Yesterday I Told Some Bible Stories
Yesterday I told some Bible stories:
how it was that Isaac went blind
even though the Bible says
his aged eyes were only dimmed,
and how he trembled his fear and trembling
not on the alter at Moriah
but in the comfort of his tent
when Esau came in from the hunt,
the savoury meal in the bowl between his hands
which he laid on his father’s lap
that his father might lay his hands on his head,
and Isaac in a blinding flash saw
he should have paid more attention to the voice
that told him though the hands were the hands of Esau
the voice was the voice of Jacob,
and so Isaac rightly trembled
at the cry that rose from his son’s throat
the way Abel’s blood cried to God from the ground
and the children of Israel’s groans
rose from the base of the pyramid,
because it is not the fear of the son
that causes a man to flinch before God
but only the wretched sin of the father
whose soul went so awry that all his five senses
were not arms enough for him to know his own son.
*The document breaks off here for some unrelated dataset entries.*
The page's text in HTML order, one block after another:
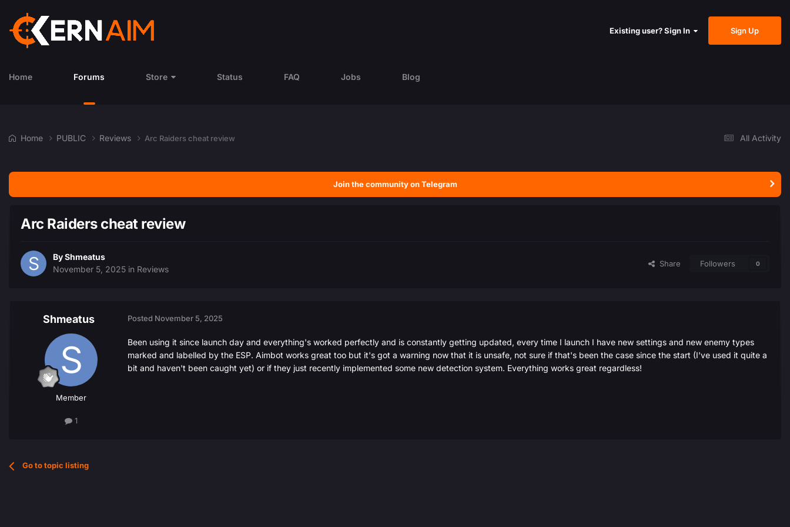
Existing user? Sign In Sign Up
Home Forums Store Status FAQ Jobs Blog
All Activity
Home PUBLIC Reviews Arc Raiders cheat review
Join the community on Telegram
Arc Raiders cheat review
ByShmeatus
November 5, 2025 in Reviews
Share Followers 0
Shmeatus
Member
1
Posted November 5, 2025
Been using it since launch day and everything's worked perfectly and is constantly getting updated, every time I launch I have new settings and new enemy types
marked and labelled by the ESP. Aimbot works great too but it's got a warning now that it is unsafe, not sure if that's been the case since the start (I've used it quite a
bit and haven't been caught yet) or if they just recently implemented some new detection system. Everything works great regardless!
Go to topic listing
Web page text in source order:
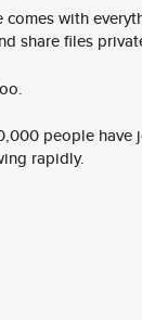
comes with
share files
people
rapidly.
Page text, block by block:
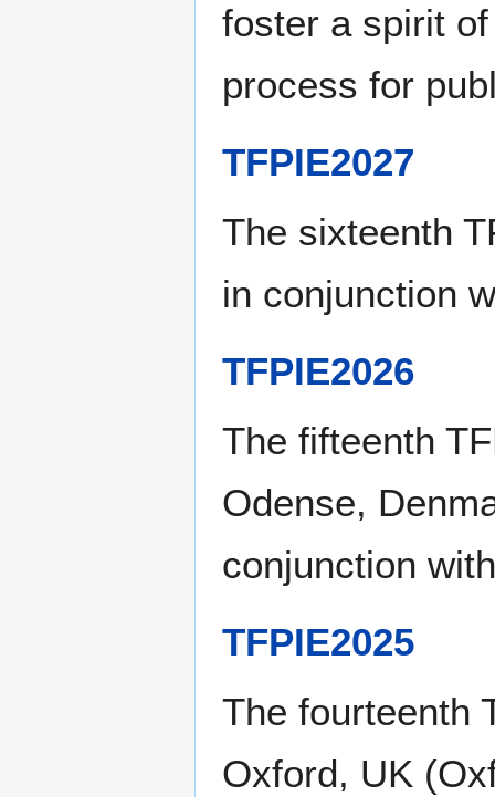
foster a spirit
process for
TFPIE2027
The sixteenth
in conjunction
TFPIE2026
The fifteenth
Odense,
conjunction
TFPIE2025
The fourteenth
Oxford, UK
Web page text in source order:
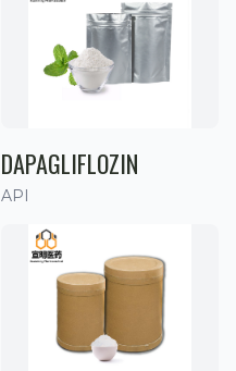
DAPAGLIFLOZIN
API
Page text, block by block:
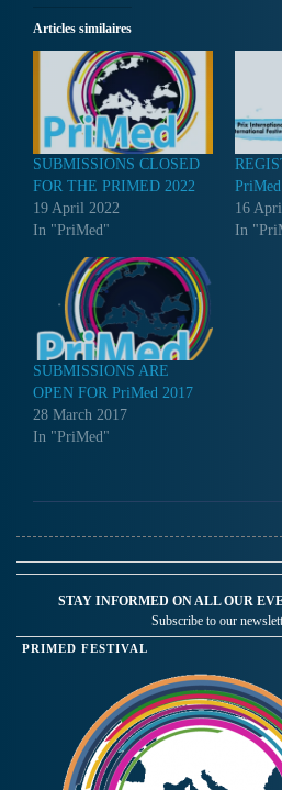
Articles similaires
SUBMISSIONS CLOSED
FOR THE PRIMED 2022
19 April 2022
In "PriMed"
16
In
SUBMISSIONS ARE
OPEN FOR PriMed 2017
28 March 2017
In "PriMed"
STAY INFORMED ON ALL OUR
Subscribe to our
PRIMED FESTIVAL
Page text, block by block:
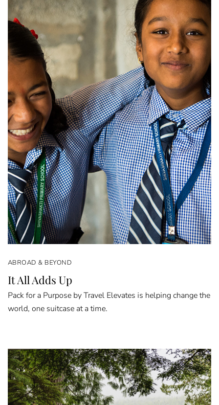
ABROAD & BEYOND
It All Adds Up
Pack for a Purpose by Travel Elevates is helping change the
world, one suitcase at a time.
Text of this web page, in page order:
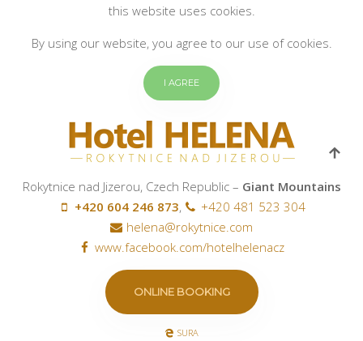
this website uses cookies.
By using our website, you agree to our use of cookies.
I AGREE
Rokytnice nad Jizerou, Czech Republic – Giant Mountains
+420 604 246 873,
+420 481 523 304
helena@rokytnice.com
www.facebook.com/hotelhelenacz
ONLINE BOOKING
SURA
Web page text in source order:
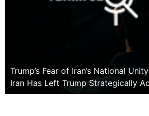
Trump’s Fear of Iran’s National
Iran Has Left Trump Strategically
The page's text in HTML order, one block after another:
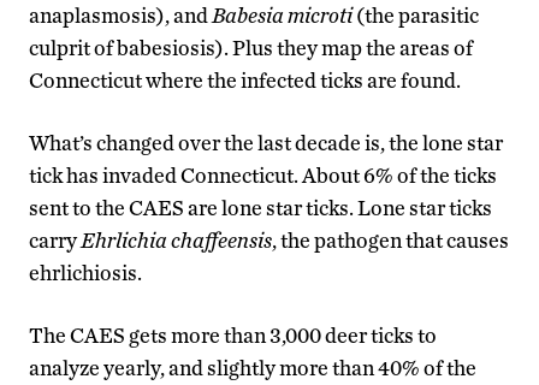
anaplasmosis), and Babesia microti(the parasitic
culprit of babesiosis). Plus they map the areas of
Connecticut where the infected ticks are found.
What’s changed over the last decade is, the lone star
tick has invaded Connecticut. About 6% of the ticks
sent to the CAES are lone star ticks. Lone star ticks
carryEhrlichia chaffeensis, the pathogen that causes
ehrlichiosis.
The CAES gets more than 3,000 deer ticks to
analyze yearly, and slightly more than 40% of the
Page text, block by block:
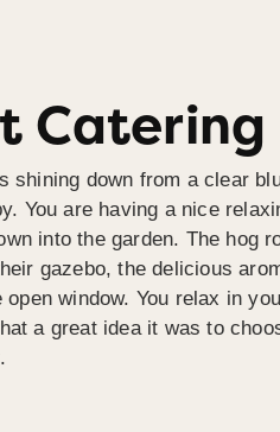
Catering
shining down from a clear
You are having a nice
into the garden. The hog
gazebo, the delicious
window. You relax in
a great idea it was to
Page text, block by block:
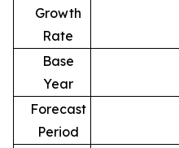
Growth
Rate
Base
Year
Forecast
Period
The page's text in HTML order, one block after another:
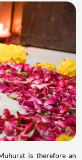
is therefore an
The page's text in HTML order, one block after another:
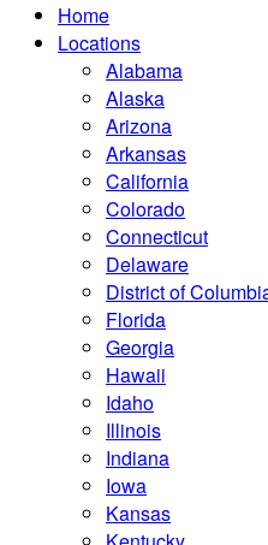
Home
Locations
Alabama
Alaska
Arizona
Arkansas
California
Colorado
Connecticut
Delaware
District of
Florida
Georgia
Hawaii
Idaho
Illinois
Indiana
Iowa
Kansas
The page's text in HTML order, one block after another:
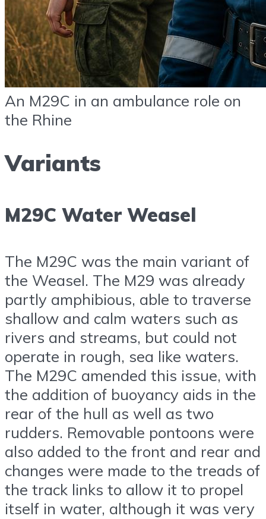
An M29C in an ambulance role on
the Rhine
Variants
M29C Water Weasel
The M29C was the main variant of
the Weasel. The M29 was already
partly amphibious, able to traverse
shallow and calm waters such as
rivers and streams, but could not
operate in rough, sea like waters.
The M29C amended this issue, with
the addition of buoyancy aids in the
rear of the hull as well as two
rudders. Removable pontoons were
also added to the front and rear and
changes were made to the treads of
the track links to allow it to propel
itself in water, although it was very
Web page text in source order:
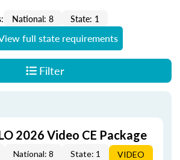
National: 8
State: 1
full state requirements
Filter
2026 Video CE Package
National: 8 State: 1 VIDEO
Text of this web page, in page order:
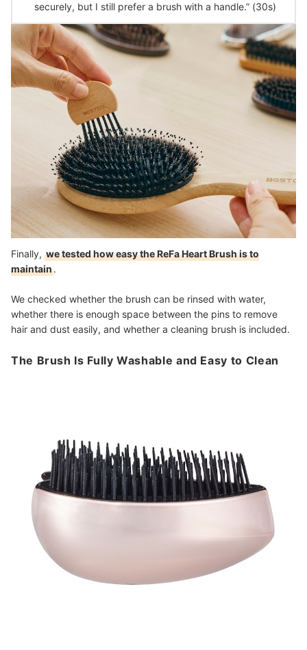
securely, but I still prefer a brush with a handle.” (30s)
Finally, we tested how easy the ReFa Heart Brush is to
maintain.
We checked whether the brush can be rinsed with water,
whether there is enough space between the pins to remove
hair and dust easily, and whether a cleaning brush is included.
The Brush Is Fully Washable and Easy to Clean
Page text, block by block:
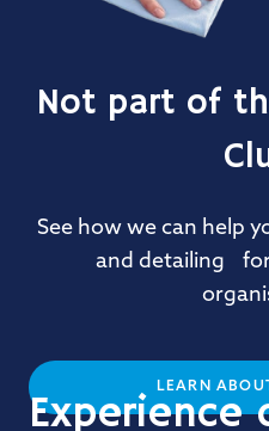
Not part of
See how we can help
and detailing
LEARN
Experience
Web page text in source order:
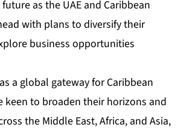
as the UAE and Caribbean
with plans to diversify their
business opportunities
a global gateway for Caribbean
keen to broaden their horizons and
the Middle East, Africa, and Asia,
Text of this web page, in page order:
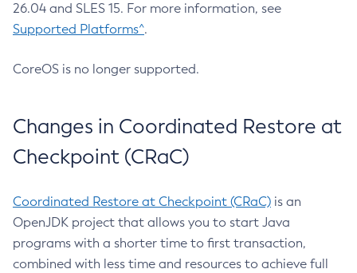
26.04 and SLES 15. For more information, see
Supported Platforms^.
CoreOS is no longer supported.
Changes in Coordinated Restore at
Checkpoint (CRaC)
Coordinated Restore at Checkpoint (CRaC) is an
OpenJDK project that allows you to start Java
programs with a shorter time to first transaction,
combined with less time and resources to achieve full
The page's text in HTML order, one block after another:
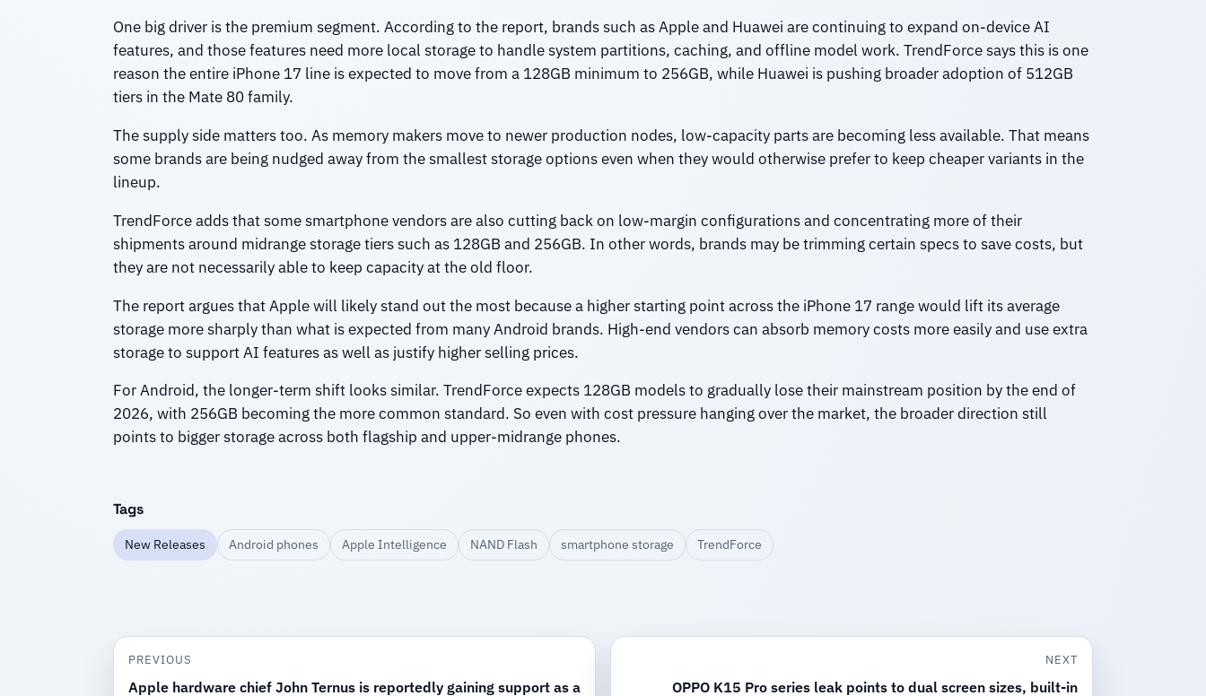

Thus it was, I told the people,
that the blessing was also a curse,
but if they read the Bible long enough
they would see that the Five Books of Moses
ends with a blessing that is not a curse
but a choice, just as the Preacher ends
his tale of vanity fair.
Today I woke up and thought about the stories
that yesterday I told the people,
and the voice in my head told my heart
that he who tells such stories
sees the world from the vantage point
of the Bible’s unsung heroes,
and instead of trembling I smiled
when I thought of what that meant:
I am the serpent in the garden
and I am the stone that Cain raised
to crush Abel’s skull,
I am the mortar in the bricks
men made to build the tower of Babel,
I am the ram at Moriah
and the coat of many colours,
and I am the feet that Jacob
drew beneath the bedclothes
when he turned to the wall and died.
And because I am all that, I saw,
I cling to the Bible by telling those stories
whose telling quickens my soul,
as it is said:
it shall be a tree of life
for those who hold fast to it
and those who uphold it shall be happy,
for the ways of the Bible are the path of peace
though the stories take us through fear and trembling.
Thus does God return and restore us
as we restore and return to Him,
and thus do we pray that He may renew our days –
our days all our days,
yea, even the days to come –
as it was long ago
east of Eden
and even in Eden itself.


Half A Shekel
Half a shekel, Moses said,
half a shekel for the sanctuary,
and my rabbi said we are all half shekels
looking for our mates.
This is why, my rabbi said,
marriage is a sanctuary,
and I say this goes to show
even God needs someone warm
with whom to bed down at night.
I take the rabbi’s words to heart
and even more my own,
and tell my rabbi I am looking for a man
to make my life one whole piece of silver.
My rabbi, I know from speaking to him,
holds fast to Leviticus where it says
for a man to lie with another man
as he does with a woman
is nothing short of abomination.
My rabbi knows, as I know,
that abomination is a word reserved
for high treason against God,
and whatever else goes down between the sheets
lèse-majesté against the Almighty
is not on the list of possible crimes.
But my rabbi, I am almost certain,
is worried about the sanctuary.
Every morning he thanks the Lord
for not having made him woman,
a prayer that also sounds worse than it is,
for every morning the rabbi gets up,
being the man he is,
and cries for the half shekel he can never be.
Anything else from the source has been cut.